━━ Information provided ━━
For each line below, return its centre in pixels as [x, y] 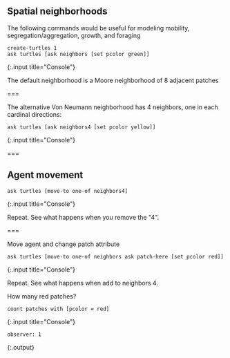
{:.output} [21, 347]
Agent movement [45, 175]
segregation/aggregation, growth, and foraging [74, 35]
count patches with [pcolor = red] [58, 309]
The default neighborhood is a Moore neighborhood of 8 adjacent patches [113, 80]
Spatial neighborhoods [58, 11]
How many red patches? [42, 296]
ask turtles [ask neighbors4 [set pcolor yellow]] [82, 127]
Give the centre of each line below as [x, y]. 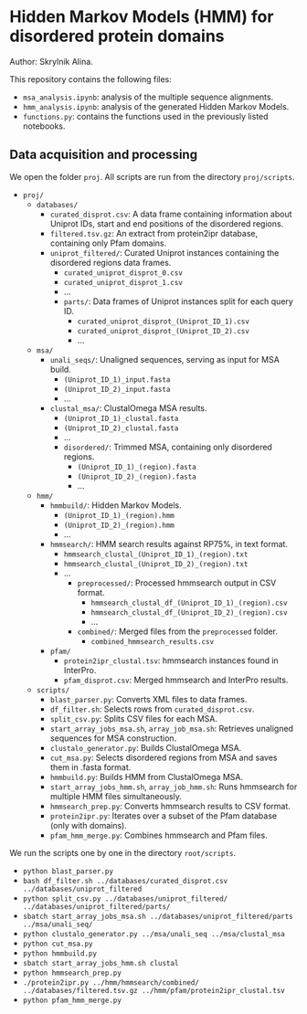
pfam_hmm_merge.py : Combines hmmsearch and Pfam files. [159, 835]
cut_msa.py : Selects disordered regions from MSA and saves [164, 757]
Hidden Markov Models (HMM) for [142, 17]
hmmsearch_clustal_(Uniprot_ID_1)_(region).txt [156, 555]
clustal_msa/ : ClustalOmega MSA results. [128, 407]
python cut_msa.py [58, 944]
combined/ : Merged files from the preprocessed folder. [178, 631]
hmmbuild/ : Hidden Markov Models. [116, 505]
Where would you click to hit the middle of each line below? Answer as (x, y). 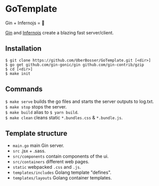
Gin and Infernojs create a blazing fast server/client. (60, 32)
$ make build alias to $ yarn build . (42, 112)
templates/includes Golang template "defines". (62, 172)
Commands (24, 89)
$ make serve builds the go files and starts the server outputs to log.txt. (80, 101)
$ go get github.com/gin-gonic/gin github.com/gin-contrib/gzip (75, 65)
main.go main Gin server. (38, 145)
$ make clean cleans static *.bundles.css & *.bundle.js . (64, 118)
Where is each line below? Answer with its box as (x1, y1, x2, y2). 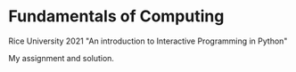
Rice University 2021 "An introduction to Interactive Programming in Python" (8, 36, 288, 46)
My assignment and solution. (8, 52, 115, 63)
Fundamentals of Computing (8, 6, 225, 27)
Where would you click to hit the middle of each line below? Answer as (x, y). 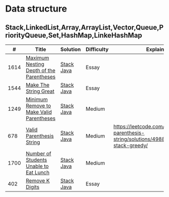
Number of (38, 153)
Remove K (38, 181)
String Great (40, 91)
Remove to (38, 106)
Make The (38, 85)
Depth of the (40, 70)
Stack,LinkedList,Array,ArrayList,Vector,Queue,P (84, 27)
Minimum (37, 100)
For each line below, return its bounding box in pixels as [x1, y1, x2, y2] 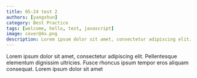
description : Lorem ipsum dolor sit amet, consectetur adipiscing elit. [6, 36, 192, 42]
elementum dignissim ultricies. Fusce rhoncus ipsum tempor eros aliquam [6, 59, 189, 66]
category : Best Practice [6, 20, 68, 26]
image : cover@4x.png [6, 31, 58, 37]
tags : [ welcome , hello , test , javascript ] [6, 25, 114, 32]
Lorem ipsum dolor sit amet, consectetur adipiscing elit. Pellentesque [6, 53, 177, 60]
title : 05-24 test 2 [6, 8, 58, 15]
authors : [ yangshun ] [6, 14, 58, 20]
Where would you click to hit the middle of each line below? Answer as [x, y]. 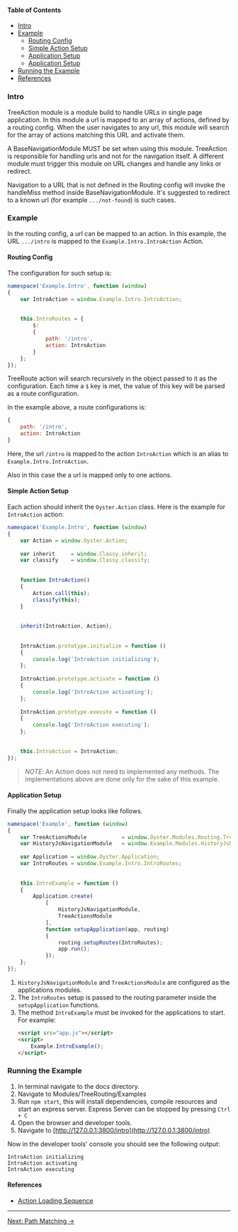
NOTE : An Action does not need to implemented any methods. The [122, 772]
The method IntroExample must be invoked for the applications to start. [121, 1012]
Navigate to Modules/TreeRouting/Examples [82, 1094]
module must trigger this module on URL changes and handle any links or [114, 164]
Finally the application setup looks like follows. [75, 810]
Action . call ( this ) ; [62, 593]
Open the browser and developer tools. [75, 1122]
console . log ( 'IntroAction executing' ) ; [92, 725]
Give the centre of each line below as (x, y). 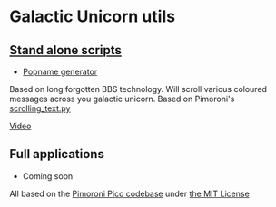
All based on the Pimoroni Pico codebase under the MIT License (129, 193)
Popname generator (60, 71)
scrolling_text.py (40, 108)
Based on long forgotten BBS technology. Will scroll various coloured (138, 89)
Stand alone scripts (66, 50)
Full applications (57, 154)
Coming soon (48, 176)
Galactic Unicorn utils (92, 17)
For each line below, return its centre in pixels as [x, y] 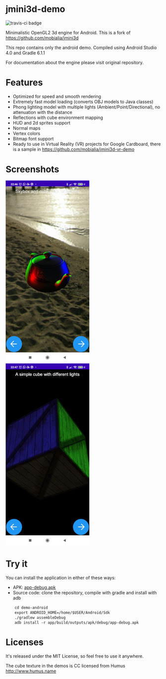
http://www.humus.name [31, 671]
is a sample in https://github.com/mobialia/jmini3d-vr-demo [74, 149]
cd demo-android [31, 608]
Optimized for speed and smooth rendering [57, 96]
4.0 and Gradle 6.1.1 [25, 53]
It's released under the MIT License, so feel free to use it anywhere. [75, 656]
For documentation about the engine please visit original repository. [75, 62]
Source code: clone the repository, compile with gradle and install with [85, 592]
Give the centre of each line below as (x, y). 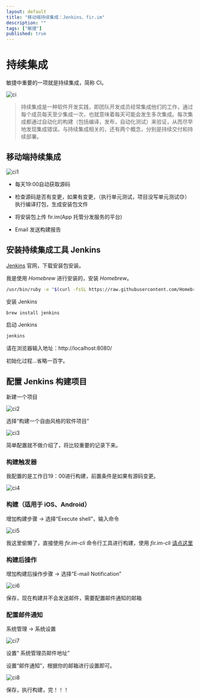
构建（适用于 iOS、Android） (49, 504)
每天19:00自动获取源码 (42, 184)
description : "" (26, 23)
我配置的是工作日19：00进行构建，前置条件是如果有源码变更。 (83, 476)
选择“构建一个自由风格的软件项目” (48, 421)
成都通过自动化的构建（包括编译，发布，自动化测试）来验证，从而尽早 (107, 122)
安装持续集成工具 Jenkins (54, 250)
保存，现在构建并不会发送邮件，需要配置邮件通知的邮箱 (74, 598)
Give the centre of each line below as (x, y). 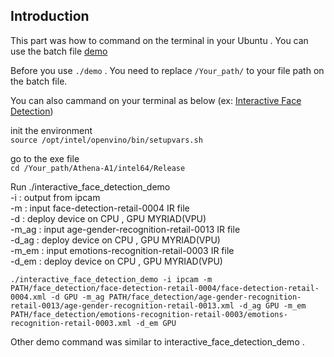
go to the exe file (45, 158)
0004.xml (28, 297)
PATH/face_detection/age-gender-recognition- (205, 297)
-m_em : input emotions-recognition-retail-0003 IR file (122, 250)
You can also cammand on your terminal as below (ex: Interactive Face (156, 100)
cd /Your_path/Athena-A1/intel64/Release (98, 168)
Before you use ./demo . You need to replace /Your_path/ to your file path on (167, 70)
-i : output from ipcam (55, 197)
━━━
*Action item*
Please reproduce the listing exactly, leaving out any pictures.

*Answer to this problem*
For each line below, return its centre in pixels as [x, y] 
{:.output} [21, 347]
Agent movement [45, 175]
segregation/aggregation, growth, and foraging [74, 35]
count patches with [pcolor = red] [58, 309]
The default neighborhood is a Moore neighborhood of 8 adjacent patches [113, 80]
Spatial neighborhoods [58, 11]
How many red patches? [42, 296]
ask turtles [ask neighbors4 [set pcolor yellow]] [82, 127]
Give the centre of each line below as [x, y]. 
pfam_hmm_merge.py : Combines hmmsearch and Pfam files. [159, 835]
cut_msa.py : Selects disordered regions from MSA and saves [164, 757]
Hidden Markov Models (HMM) for [142, 17]
hmmsearch_clustal_(Uniprot_ID_1)_(region).txt [156, 555]
clustal_msa/ : ClustalOmega MSA results. [128, 407]
python cut_msa.py [58, 944]
combined/ : Merged files from the preprocessed folder. [178, 631]
hmmbuild/ : Hidden Markov Models. [116, 505]
Where would you click to hit the middle of each line below? Answer as (x, y). 
Gin and Infernojs create a blazing fast server/client. (60, 32)
$ make build alias to $ yarn build . (42, 112)
templates/includes Golang template "defines". (62, 172)
Commands (24, 89)
$ make serve builds the go files and starts the server outputs to log.txt. (80, 101)
$ go get github.com/gin-gonic/gin github.com/gin-contrib/gzip (75, 65)
main.go main Gin server. (38, 145)
$ make clean cleans static *.bundles.css & *.bundle.js . (64, 118)
Where is each line below? Answer with its box as (x1, y1, x2, y2). 
Rice University 2021 "An introduction to Interactive Programming in Python" (8, 36, 288, 46)
My assignment and solution. (8, 52, 115, 63)
Fundamentals of Computing (8, 6, 225, 27)
Where would you click to hit the middle of each line below? Answer as (x, y). 
Number of (38, 153)
Remove K (38, 181)
String Great (40, 91)
Remove to (38, 106)
Make The (38, 85)
Depth of the (40, 70)
Stack,LinkedList,Array,ArrayList,Vector,Queue,P (84, 27)
Minimum (37, 100)
For each line below, return its bounding box in pixels as [x1, y1, x2, y2] 
description : Lorem ipsum dolor sit amet, consectetur adipiscing elit. [6, 36, 192, 42]
elementum dignissim ultricies. Fusce rhoncus ipsum tempor eros aliquam [6, 59, 189, 66]
category : Best Practice [6, 20, 68, 26]
image : cover@4x.png [6, 31, 58, 37]
tags : [ welcome , hello , test , javascript ] [6, 25, 114, 32]
Lorem ipsum dolor sit amet, consectetur adipiscing elit. Pellentesque [6, 53, 177, 60]
title : 05-24 test 2 [6, 8, 58, 15]
authors : [ yangshun ] [6, 14, 58, 20]
Where would you click to hit the middle of each line below? Answer as [x, y]. 
NOTE : An Action does not need to implemented any methods. The [122, 772]
The method IntroExample must be invoked for the applications to start. [121, 1012]
Navigate to Modules/TreeRouting/Examples [82, 1094]
module must trigger this module on URL changes and handle any links or [114, 164]
Finally the application setup looks like follows. [75, 810]
Action . call ( this ) ; [62, 593]
Open the browser and developer tools. [75, 1122]
console . log ( 'IntroAction executing' ) ; [92, 725]
Give the centre of each line below as (x, y). 
All based on the Pimoroni Pico codebase under the MIT License (129, 193)
Popname generator (60, 71)
scrolling_text.py (40, 108)
Based on long forgotten BBS technology. Will scroll various coloured (138, 89)
Stand alone scripts (66, 50)
Full applications (57, 154)
Coming soon (48, 176)
Galactic Unicorn utils (92, 17)
For each line below, return its centre in pixels as [x, y] 
http://www.humus.name [31, 671]
is a sample in https://github.com/mobialia/jmini3d-vr-demo [74, 149]
cd demo-android [31, 608]
Optimized for speed and smooth rendering [57, 96]
4.0 and Gradle 6.1.1 [25, 53]
It's released under the MIT License, so feel free to use it anywhere. [75, 656]
For documentation about the engine please visit original repository. [75, 62]
Source code: clone the repository, compile with gradle and install with [85, 592]
Give the centre of each line below as (x, y). 
构建（适用于 iOS、Android） (49, 504)
每天19:00自动获取源码 (42, 184)
description : "" (26, 23)
我配置的是工作日19：00进行构建，前置条件是如果有源码变更。 (83, 476)
选择“构建一个自由风格的软件项目” (48, 421)
成都通过自动化的构建（包括编译，发布，自动化测试）来验证，从而尽早 (107, 122)
安装持续集成工具 Jenkins (54, 250)
保存，现在构建并不会发送邮件，需要配置邮件通知的邮箱 (74, 598)
Give the centre of each line below as (x, y). 
go to the exe file (45, 158)
0004.xml (28, 297)
PATH/face_detection/age-gender-recognition- (205, 297)
-m_em : input emotions-recognition-retail-0003 IR file (122, 250)
You can also cammand on your terminal as below (ex: Interactive Face (156, 100)
cd /Your_path/Athena-A1/intel64/Release (98, 168)
Before you use ./demo . You need to replace /Your_path/ to your file path on (167, 70)
-i : output from ipcam (55, 197)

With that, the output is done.